- TASK TO COMPLETE
Up to and including the final line, retype each line of the records below, starting with the one that contains "I'M INTERESTED IN THIS".
[[ RECORDS FOR THIS EXERCISE, beginning ]]
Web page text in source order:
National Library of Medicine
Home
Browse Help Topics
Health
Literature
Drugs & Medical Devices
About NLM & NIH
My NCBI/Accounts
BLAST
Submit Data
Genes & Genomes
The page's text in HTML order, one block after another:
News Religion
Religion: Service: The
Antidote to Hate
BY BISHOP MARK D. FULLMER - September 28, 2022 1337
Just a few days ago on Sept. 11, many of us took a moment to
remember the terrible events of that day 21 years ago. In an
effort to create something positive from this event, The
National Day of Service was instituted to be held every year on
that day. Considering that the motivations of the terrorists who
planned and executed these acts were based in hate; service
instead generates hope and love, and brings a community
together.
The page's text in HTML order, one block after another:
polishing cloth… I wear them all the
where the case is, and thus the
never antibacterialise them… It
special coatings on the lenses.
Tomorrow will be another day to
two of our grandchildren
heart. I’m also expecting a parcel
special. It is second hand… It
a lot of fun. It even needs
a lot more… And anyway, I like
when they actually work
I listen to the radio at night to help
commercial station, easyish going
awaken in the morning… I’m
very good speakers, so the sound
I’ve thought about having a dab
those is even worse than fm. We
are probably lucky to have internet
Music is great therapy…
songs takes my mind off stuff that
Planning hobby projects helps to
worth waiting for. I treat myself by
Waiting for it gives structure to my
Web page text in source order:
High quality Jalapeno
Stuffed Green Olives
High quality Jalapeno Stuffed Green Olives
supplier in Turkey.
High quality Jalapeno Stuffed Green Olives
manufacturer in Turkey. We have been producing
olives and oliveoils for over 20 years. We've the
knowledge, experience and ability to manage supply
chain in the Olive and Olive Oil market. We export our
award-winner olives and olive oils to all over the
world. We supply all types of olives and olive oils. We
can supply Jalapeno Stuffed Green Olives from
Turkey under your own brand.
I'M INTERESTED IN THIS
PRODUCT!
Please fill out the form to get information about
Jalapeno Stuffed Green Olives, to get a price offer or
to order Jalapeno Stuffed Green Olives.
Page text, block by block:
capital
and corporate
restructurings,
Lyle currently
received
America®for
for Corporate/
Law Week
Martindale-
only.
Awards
[[ RECORDS FOR THIS EXERCISE, end ]]
- FINAL ANSWER
I'M INTERESTED IN THIS
PRODUCT!
Please fill out the form to get information about
Jalapeno Stuffed Green Olives, to get a price offer or
to order Jalapeno Stuffed Green Olives.
Page text, block by block:
capital
and corporate
restructurings,
Lyle currently
received
America®for
for Corporate/
Law Week
Martindale-
only.
Awards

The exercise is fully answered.